Material for this task Start Marker
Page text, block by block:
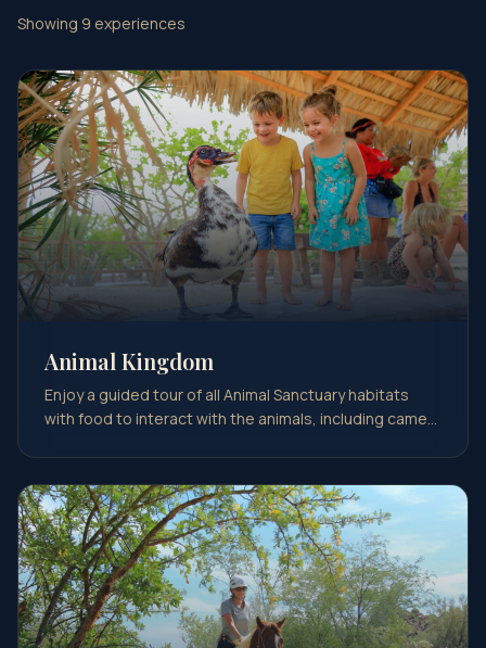
Showing 9 experiences
Animal Kingdom
Enjoy a guided tour of all Animal Sanctuary habitats
with food to interact with the animals, including came…
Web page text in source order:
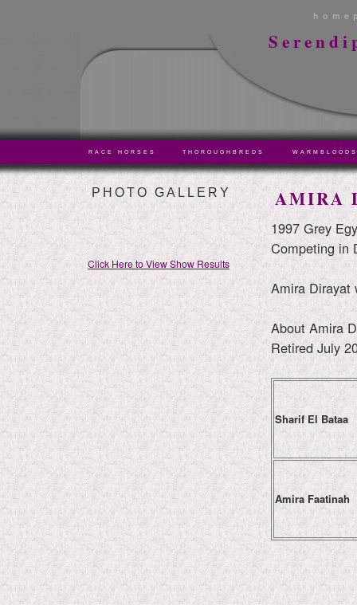
RACE HORSES THOROUGHBREDS WARMBLOODS
PHOTO GALLERY
Click Here to View Show Results
AMIRA
1997 Grey
Competing in
Amira Dirayat
About Amira
Retired July
Sharif El Bataa
Amira Faatinah
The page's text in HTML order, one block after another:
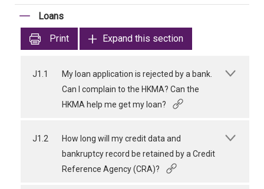
Loans
Print
Expand this section
J1.1
My loan application is rejected by a bank.
Can I complain to the HKMA? Can the
HKMA help me get my loan?
J1.2
How long will my credit data and
bankruptcy record be retained by a Credit
Reference Agency (CRA)?
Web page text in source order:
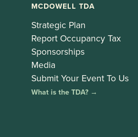
MCDOWELL TDA
Strategic Plan
Report Occupancy Tax
Sponsorships
Media
Submit Your Event To Us
What is the TDA? →
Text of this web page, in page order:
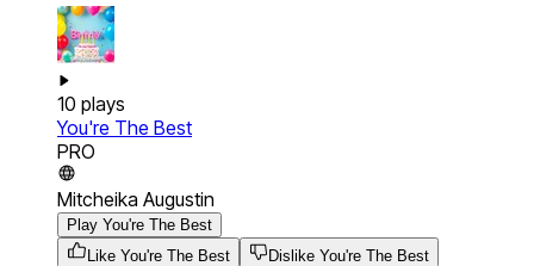
10 plays
You're The Best
PRO
Mitcheika Augustin
Play You're The Best
Like You're The Best
Dislike You're The Best
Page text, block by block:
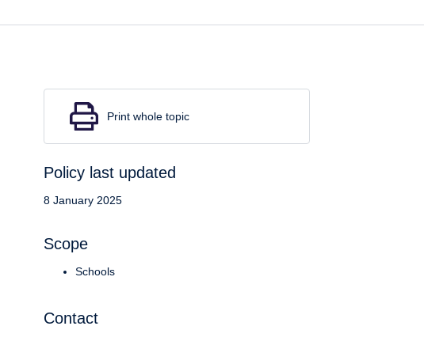
Print whole topic
Policy last updated
8 January 2025
Scope
Schools
Contact
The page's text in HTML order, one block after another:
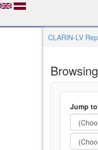
CLARIN-LV
Jump
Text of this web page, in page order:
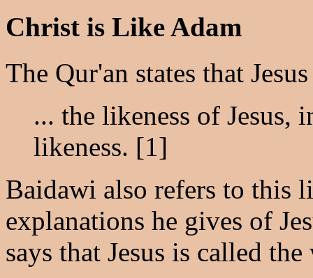
Christ is Like Adam
The Qur'an states that
... the likeness of Jesus,
likeness. [1]
Baidawi also refers to this
explanations he gives of
says that Jesus is called
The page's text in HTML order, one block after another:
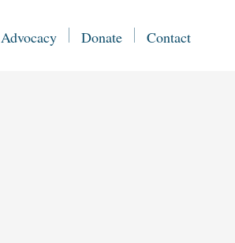
Advocacy Donate Contact
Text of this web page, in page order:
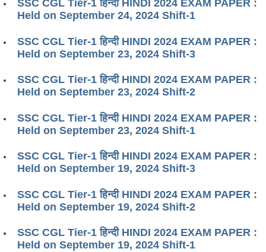
SSC CGL Tier-1 हिन्दी HINDI 2024 EXAM PAPER :
Held on September 24, 2024 Shift-1
SSC CGL Tier-1 हिन्दी HINDI 2024 EXAM PAPER :
Held on September 23, 2024 Shift-3
SSC CGL Tier-1 हिन्दी HINDI 2024 EXAM PAPER :
Held on September 23, 2024 Shift-2
SSC CGL Tier-1 हिन्दी HINDI 2024 EXAM PAPER :
Held on September 23, 2024 Shift-1
SSC CGL Tier-1 हिन्दी HINDI 2024 EXAM PAPER :
Held on September 19, 2024 Shift-3
SSC CGL Tier-1 हिन्दी HINDI 2024 EXAM PAPER :
Held on September 19, 2024 Shift-2
SSC CGL Tier-1 हिन्दी HINDI 2024 EXAM PAPER :
Held on September 19, 2024 Shift-1
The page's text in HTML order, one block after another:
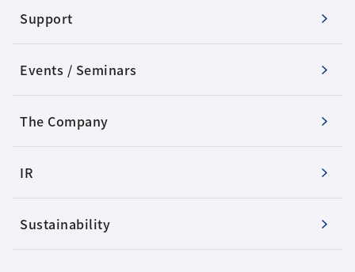
Support
Events / Seminars
The Company
IR
Sustainability
Material for this task End Marker
What you should do — What is wanted is a verbatim transcription of every record above, pictures excluded.

Task solution —
Page text, block by block:
Showing 9 experiences
Animal Kingdom
Enjoy a guided tour of all Animal Sanctuary habitats
with food to interact with the animals, including came…
Web page text in source order:
RACE HORSES THOROUGHBREDS WARMBLOODS
PHOTO GALLERY
Click Here to View Show Results
AMIRA
1997 Grey
Competing in
Amira Dirayat
About Amira
Retired July
Sharif El Bataa
Amira Faatinah
The page's text in HTML order, one block after another:
Loans
Print
Expand this section
J1.1
My loan application is rejected by a bank.
Can I complain to the HKMA? Can the
HKMA help me get my loan?
J1.2
How long will my credit data and
bankruptcy record be retained by a Credit
Reference Agency (CRA)?
Web page text in source order:
MCDOWELL TDA
Strategic Plan
Report Occupancy Tax
Sponsorships
Media
Submit Your Event To Us
What is the TDA? →
Text of this web page, in page order:
10 plays
You're The Best
PRO
Mitcheika Augustin
Play You're The Best
Like You're The Best
Dislike You're The Best
Page text, block by block:
Print whole topic
Policy last updated
8 January 2025
Scope
Schools
Contact
The page's text in HTML order, one block after another:
CLARIN-LV
Jump
Text of this web page, in page order:
Christ is Like Adam
The Qur'an states that
... the likeness of Jesus,
likeness. [1]
Baidawi also refers to this
explanations he gives of
says that Jesus is called
The page's text in HTML order, one block after another:
Advocacy Donate Contact
Text of this web page, in page order:
SSC CGL Tier-1 हिन्दी HINDI 2024 EXAM PAPER :
Held on September 24, 2024 Shift-1
SSC CGL Tier-1 हिन्दी HINDI 2024 EXAM PAPER :
Held on September 23, 2024 Shift-3
SSC CGL Tier-1 हिन्दी HINDI 2024 EXAM PAPER :
Held on September 23, 2024 Shift-2
SSC CGL Tier-1 हिन्दी HINDI 2024 EXAM PAPER :
Held on September 23, 2024 Shift-1
SSC CGL Tier-1 हिन्दी HINDI 2024 EXAM PAPER :
Held on September 19, 2024 Shift-3
SSC CGL Tier-1 हिन्दी HINDI 2024 EXAM PAPER :
Held on September 19, 2024 Shift-2
SSC CGL Tier-1 हिन्दी HINDI 2024 EXAM PAPER :
Held on September 19, 2024 Shift-1
The page's text in HTML order, one block after another:
Support
Events / Seminars
The Company
IR
Sustainability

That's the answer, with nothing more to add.